In May 2025, the governor’s office released a model encampment ordinance for cities to adopt. It was entirely voluntary. A CalMatters analysis from August 2025 found California cities have a patchwork of wildly inconsistent policies: some have detailed 10-page frameworks, some have no policy at all, and the state provided no consequence for inaction.

The structural problem was never addressed: cities kept sweeping camps and letting them re-form in the same places, with no lasting consequence for either the camps or the officials who tolerated them. Oakland’s new Encampment Abatement Policy, which finally repealed the 2020 freeze, passed the city council 5-1 in April 2026 – nearly two years after the Supreme Court ruling that made it possible – over the objections of dozens of advocates who still called it “criminalizing homelessness.” The fires have been burning the whole time.

The Takeaway

There is a version of this story that attributes the crisis to poverty, housing costs, mental illness, and federal underfunding. All of those things are real. None of them explain why the 9th Circuit’s 2018 ruling became a six-year paralysis, why Oakland’s policy freeze lasted until 2026, why Mayor Bass called a Supreme Court green light disappointing, why the governor’s model ordinance came with no enforcement mechanism, or why Oakland’s own sensitivity-zone map happens to exempt the hills and target the Flats.
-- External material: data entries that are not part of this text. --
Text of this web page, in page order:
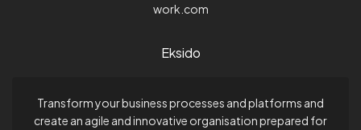
work.com
Eksido
Transform your business processes and platforms and
create an agile and innovative organisation prepared for
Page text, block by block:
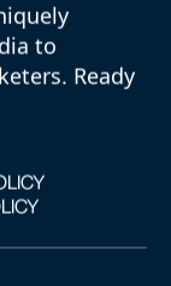
to
Ready
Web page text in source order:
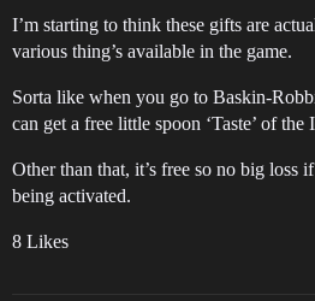
I’m starting to think these gifts are
various thing’s available in the game.
Sorta like when you go to Baskin-
can get a free little spoon ‘Taste’ of the
Other than that, it’s free so no big loss
being activated.
8 Likes
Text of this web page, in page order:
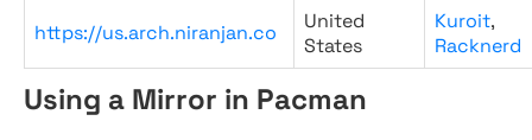
https://us.arch.niranjan.co
United
States
Kuroit,
Racknerd
Using a Mirror in Pacman
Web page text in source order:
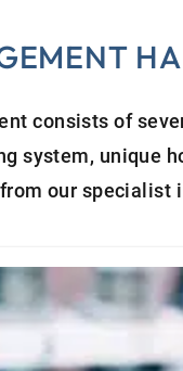
consists of
system, unique
our specialist

The pattern repeats at every level of government: officials treated legal exposure and political blowback as costlier than the fires themselves. Oakland kept its 2020 freeze in place for two years after the legal justification for it disappeared. Bass called the ruling that gave LAFD more tools “disappointing,” even while her department leaned on those tools harder than most cities in the state. The governor’s ordinance asked cities to act and built in nothing to make them. And when Oakland finally did act, it wrote a map that keeps the crisis out of the hills and concentrated in the Flats. Each of these was a specific, documented choice, not an accident of circumstance.
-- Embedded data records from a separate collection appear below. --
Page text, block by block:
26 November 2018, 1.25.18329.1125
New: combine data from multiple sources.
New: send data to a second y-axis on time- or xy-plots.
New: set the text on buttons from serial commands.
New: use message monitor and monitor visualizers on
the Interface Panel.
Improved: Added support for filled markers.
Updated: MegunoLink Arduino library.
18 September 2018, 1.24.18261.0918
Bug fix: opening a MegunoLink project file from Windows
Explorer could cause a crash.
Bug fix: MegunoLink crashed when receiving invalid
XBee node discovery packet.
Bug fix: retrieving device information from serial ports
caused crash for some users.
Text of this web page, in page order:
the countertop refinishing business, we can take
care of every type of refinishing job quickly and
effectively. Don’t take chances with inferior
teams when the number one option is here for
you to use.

Residents breathed the smoke. Firefighters absorbed the carcinogens. Business owners paid the damage. People died in their RVs. And the agencies responsible cited case law, funding gaps, jurisdictional ambiguity, and the objections of advocacy organizations – until a Supreme Court ruling produced, in its first two years, record numbers of sweeps in Oakland and record numbers of fires in Los Angeles.

California is the world’s fifth-largest economy. It spent nearly $24 billion on a problem, made it worse, waited for the Supreme Court to fix its legal framework, and then moved slowly on that too.

This was not inevitable. It’s the product of governmental paralysis – and a growing willingness to formalize it on a map. Working-class Californians are paying for it in the air they breathe, the businesses they lose, and the lives that keep ending in burning RVs, while the crisis is quietly zoned away from everyone else.